DISCUSSION ON THE ACCURACY OF PRECISE INTEGRATION METHOD IN DYNAMIC ANALYSIS

It is well known that analysis of transient dynamic problem is very important in engineering practice. Due to the fact that it will be very difficult to find the analytical solution for a complex engineering problem, numerical methods are widely adopted for the solution of the general problems. Among the existing methods, the finite element method is widely used for its good applicability. To solve the time domain problem with the finite element method, direct time integration method is the most popular one and has been widely adopted in numerical simulation. However, it has been observed that with the time integration method the numerical results sometimes will face large errors or strong oscillation behaviour due to the numerical discretization in time domain.

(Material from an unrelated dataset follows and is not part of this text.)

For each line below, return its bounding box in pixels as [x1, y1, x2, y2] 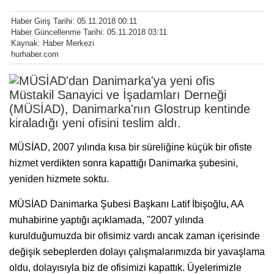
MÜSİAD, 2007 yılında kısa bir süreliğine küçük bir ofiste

In all the existing time integration methods, Zhong ^ 1] proposed a very special explicit integration scheme, i.e. precise integration method for structural dynamic analysis. The method can not only give precise numerical results, which are almost equal to the results of the exact solution at the integration point, but also persists some advantages such as unconditionally stable, zero-amplitude rate of decay, zero-period specific elongation and non-overstep in the time integration process. However, a disadvantage problem is still left in the method, because the accuracy of the final results will generally depend on the selection of parameter N , which is proposed as a constant, i.e. N=20 , in the original method. In this paper, from the inverse accuracy analysis of the method, it will be observed that the value of N will control the accuracy of the method. It can also be found that the selection of a fixed value of N is not reasonable for implementation of the method. In this paper an improved precise integration algorithm is proposed and applied for the analysis of transient dynamic problems. It can be found that the accuracy of the new improved precise integration method will no longer be controlled by the value of the time step in dynamic integration process, and the new method has an adaptive behaviour.